Management's Discussion and Analysis of Financial Condition and Results of
Operations should be read in conjunction with the accompanying financial
statements for the periods specified and the associated notes. Further
reference should be made to the Company's Annual Report on Form 10-K for the
year ended December 31, 1996.

RESULTS OF CONTINUING OPERATIONS

Fusion Systems Corporation, together with its subsidiaries (the "Company"),
designs, manufactures, markets and services photostabilizers and ashers used to
make advanced semiconductor devices.

NET REVENUES.  Net revenues, consisting of revenues from system sales, spare
parts, service and royalty revenues, were $19.4 million for the first quarter
of 1997, as compared to $18.4 million in the fourth quarter of 1996 and $24.8
million in the first quarter of 1996.  The sequential increase in the first
quarter of 1997 over the last quarter of 1996 was primarily due to increases in
the shipments of the Gemini(R) product lines. The decrease over the same
quarter in the prior year was due to a general industry slowdown which started
in the third quarter of 1996.

GROSS PROFIT.  The Company's gross profit as a percentage of revenues was 51.5%
in the first quarter of 1997, as compared to 49.2% in the fourth quarter of
1996 and 55.3% in the first quarter of 1996.  The 230 basis point sequential
improvement over the fourth quarter of last year was primarily due to increased
production levels and improvements in manufacturing efficiency, particularly
with respect to the new product lines.  The decline, in comparison with the
first quarter of 1996, was primarily due to the lower production volume which
reduced the Company's ability to absorb its overhead costs.

SELLING, GENERAL AND ADMINISTRATIVE.  Selling, general and administrative
expenses were $3.9 million, $3.9 million and $5.3 million or 20.0%, 21.2% and
21.4% of net revenues for the quarters ended March 28, 1997, December 31, 1996
and March 29, 1996, respectively.  The level of expense in the first quarter of
1997 was comparable to the last quarter of 1996.  The decrease when compared to
the first quarter of 1996 is primarily due to the lower product shipment levels
in 1997, which resulted in lower commission costs, and to the implementation of
significant cost control programs at the time of the downturn last year.
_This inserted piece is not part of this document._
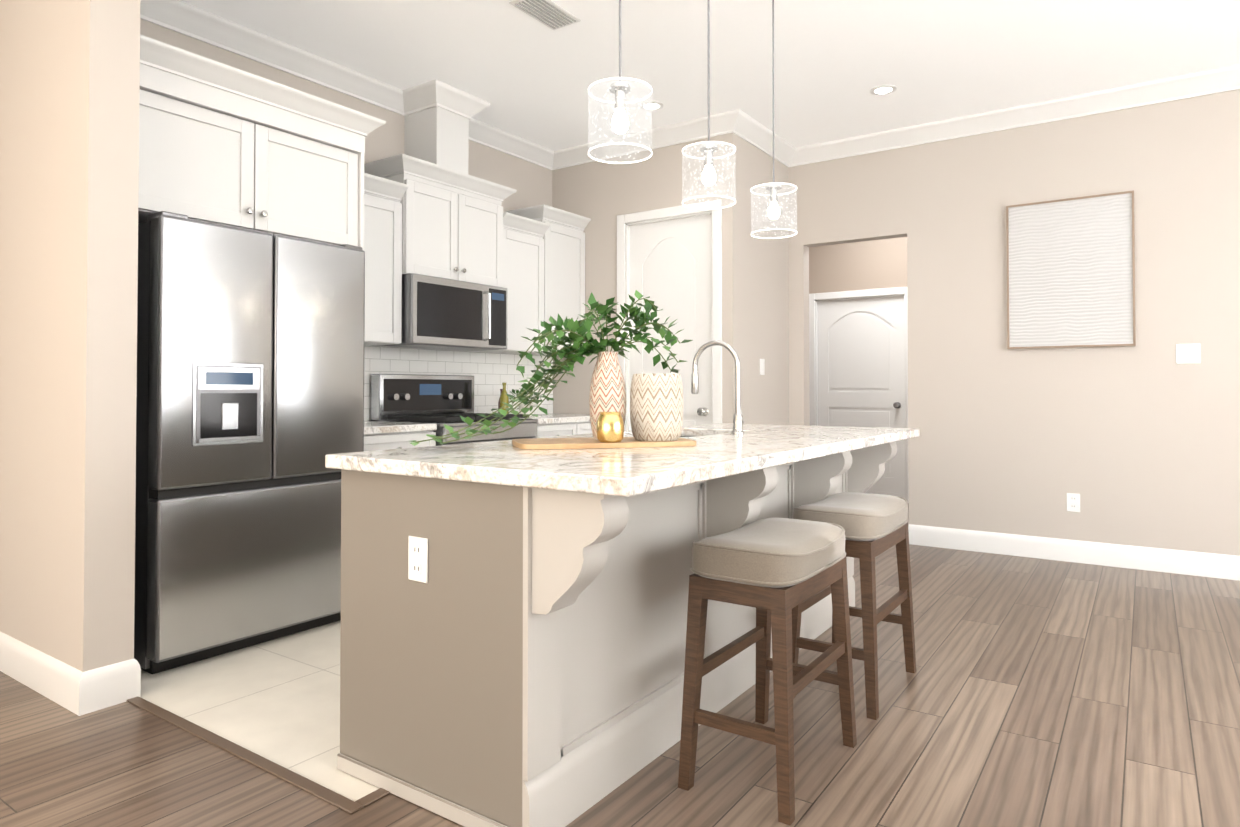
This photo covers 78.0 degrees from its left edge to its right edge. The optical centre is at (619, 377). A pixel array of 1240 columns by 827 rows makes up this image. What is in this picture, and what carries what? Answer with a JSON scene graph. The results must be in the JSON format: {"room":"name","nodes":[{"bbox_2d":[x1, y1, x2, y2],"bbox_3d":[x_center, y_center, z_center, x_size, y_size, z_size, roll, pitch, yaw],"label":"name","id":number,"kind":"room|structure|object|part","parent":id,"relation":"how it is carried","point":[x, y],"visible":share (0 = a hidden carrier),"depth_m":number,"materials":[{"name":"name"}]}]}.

RESEARCH, DEVELOPMENT AND ENGINEERING.  Research, development and engineering
expenses were $3.8 million, $3.9 million and $3.5 million, or 19.7%, 21.3% and
14.0% of net revenues for the quarters ended March 28, 1997, December 31, 1996
and March 29, 1996, respectively.  The relatively small reduction in the first
quarter of 1997 compared to the last quarter of 1996 was due primarily to a
reduction in the amount of materials being consumed in the current quarter.
The increases in dollars and percentage in the first quarter of 1997 versus the
first quarter of last year was primarily due to an increase in the level and
rate of expenditures related to new product and development activities over the
prior year.

OTHER INCOME, NET.  Other income, net of expenses, was $1.4 million, $1.8
million and $560,000 in the quarters ended March 28, 1997, December 31, 1996
and March 29, 1996, respectively. The





                                       9
<PAGE>   10
decrease in the first quarter of 1997, as compared to the last quarter of 1996,
was due to the payment, late in the fourth quarter of last year, of over $30
million in income taxes related to the gain on the sale of the UV curing
business. The increase in the first quarter of 1997, when compared to the first
quarter of last year, was due to the additional interest earned on the net
proceeds of the sale of the UV curing business.

PROVISION FOR INCOME TAXES.  The Company's effective tax rates were 36.0%,
31.7% and 37.5% for the quarters ended March 28, 1997, December 31, 1996 and
March 29, 1996, respectively. The rate  increase in the first quarter of 1997
compared to the last quarter of 1996 was due to an unusual level of tax credits
and other tax benefits becoming available to the Company during the last
quarter of 1996. The rate decrease, when compared to the first quarter of 1996,
was primarily due to an increase in the level of  benefit provided by the
utilization of a foreign sales corporation and an increase in the research and
development credit.

NET INCOME. As a result of the above performance, net income from continuing
operations for the quarter ended March 31, 1997 was $2.4 million, or $0.31 per
share, as compared to $2.1 million, or $0.26 per share, for the fourth quarter
of 1996 and $3.4 million, or $0.42 per share, for the first quarter of 1996.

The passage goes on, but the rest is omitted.